:: Problem to solve ::
Below are some entries. Copy each line that holds the string "Decorate".

[Dataset items]

[Start of section]

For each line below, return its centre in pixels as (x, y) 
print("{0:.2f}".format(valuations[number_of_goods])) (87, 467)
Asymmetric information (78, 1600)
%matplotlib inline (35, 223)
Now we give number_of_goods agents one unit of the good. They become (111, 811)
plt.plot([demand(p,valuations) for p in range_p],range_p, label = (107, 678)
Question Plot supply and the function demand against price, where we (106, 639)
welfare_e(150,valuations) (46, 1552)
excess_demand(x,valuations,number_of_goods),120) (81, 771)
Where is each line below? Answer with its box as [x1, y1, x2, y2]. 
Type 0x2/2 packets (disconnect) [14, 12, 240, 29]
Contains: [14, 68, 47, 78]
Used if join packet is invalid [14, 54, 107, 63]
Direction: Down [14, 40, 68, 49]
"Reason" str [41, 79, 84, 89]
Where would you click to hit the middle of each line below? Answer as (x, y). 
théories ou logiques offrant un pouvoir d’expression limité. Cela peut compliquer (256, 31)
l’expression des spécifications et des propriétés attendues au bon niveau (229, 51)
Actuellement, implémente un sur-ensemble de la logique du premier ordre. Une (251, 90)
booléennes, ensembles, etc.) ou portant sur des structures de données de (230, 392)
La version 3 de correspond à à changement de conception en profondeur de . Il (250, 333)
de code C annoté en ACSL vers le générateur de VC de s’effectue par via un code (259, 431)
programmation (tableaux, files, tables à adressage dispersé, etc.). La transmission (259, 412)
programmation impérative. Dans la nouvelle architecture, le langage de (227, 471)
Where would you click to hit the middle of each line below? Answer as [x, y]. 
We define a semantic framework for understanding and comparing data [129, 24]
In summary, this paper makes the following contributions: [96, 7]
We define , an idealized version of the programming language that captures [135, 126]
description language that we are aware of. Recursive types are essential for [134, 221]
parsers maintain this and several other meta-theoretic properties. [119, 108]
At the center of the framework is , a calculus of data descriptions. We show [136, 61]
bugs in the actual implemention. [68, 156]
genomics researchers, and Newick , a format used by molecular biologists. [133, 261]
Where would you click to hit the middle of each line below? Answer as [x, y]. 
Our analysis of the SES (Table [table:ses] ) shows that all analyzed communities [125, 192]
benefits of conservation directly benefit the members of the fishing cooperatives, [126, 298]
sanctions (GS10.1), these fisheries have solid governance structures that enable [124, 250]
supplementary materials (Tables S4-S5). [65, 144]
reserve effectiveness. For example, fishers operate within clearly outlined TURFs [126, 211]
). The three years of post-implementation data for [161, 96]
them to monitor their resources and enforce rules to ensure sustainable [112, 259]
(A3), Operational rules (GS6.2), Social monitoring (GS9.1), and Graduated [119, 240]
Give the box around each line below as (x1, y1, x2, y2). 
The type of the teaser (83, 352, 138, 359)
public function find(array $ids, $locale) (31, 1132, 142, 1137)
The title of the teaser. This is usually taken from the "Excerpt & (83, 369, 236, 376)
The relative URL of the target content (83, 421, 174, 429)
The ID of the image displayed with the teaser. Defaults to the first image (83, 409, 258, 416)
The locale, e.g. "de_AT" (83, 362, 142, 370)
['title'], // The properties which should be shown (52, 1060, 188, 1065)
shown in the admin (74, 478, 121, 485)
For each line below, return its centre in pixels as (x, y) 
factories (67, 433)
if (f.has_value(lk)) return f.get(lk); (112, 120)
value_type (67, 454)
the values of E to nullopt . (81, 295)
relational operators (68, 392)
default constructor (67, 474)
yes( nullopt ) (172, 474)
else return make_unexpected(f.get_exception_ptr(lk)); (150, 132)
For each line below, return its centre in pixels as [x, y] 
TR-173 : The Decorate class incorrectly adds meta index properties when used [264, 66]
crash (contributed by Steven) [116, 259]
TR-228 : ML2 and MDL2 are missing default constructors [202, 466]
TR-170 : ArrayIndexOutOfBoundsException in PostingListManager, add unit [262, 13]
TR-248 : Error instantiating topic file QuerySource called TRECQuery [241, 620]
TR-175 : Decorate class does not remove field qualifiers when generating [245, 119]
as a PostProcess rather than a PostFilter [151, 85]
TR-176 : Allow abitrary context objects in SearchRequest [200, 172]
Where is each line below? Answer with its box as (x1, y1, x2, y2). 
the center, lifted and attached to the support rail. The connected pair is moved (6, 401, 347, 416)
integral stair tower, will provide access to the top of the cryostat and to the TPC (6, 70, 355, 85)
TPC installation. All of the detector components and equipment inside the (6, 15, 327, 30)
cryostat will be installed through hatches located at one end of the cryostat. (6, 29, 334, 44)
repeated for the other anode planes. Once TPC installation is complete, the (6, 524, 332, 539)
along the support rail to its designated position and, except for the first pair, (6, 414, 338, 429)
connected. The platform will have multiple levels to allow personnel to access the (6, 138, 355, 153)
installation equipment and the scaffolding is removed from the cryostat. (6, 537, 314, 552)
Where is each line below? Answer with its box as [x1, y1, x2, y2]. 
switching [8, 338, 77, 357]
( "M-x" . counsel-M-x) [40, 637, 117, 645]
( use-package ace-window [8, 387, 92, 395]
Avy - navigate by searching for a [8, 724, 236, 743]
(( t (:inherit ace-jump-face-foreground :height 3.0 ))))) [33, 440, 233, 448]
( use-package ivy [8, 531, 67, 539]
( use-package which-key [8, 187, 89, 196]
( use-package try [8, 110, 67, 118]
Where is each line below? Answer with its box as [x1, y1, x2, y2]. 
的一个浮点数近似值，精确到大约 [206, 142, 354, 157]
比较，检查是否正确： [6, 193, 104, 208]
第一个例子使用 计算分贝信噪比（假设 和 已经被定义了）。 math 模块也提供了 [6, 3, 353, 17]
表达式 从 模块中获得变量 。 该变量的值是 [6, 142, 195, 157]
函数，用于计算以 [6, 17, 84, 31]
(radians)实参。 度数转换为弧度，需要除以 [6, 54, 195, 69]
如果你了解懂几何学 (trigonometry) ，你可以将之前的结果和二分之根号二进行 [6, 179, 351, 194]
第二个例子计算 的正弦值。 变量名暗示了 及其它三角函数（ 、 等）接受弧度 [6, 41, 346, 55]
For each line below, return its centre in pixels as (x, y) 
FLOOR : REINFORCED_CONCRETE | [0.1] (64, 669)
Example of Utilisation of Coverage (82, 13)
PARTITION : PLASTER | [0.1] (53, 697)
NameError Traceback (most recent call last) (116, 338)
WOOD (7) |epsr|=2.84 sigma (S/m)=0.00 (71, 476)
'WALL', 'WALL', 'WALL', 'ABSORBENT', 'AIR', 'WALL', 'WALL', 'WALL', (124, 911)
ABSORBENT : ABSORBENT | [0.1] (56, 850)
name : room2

[End of section]

:: Written response ::
TR-173 : The Decorate class incorrectly adds meta index properties when used [264, 66]
TR-175 : Decorate class does not remove field qualifiers when generating [245, 119]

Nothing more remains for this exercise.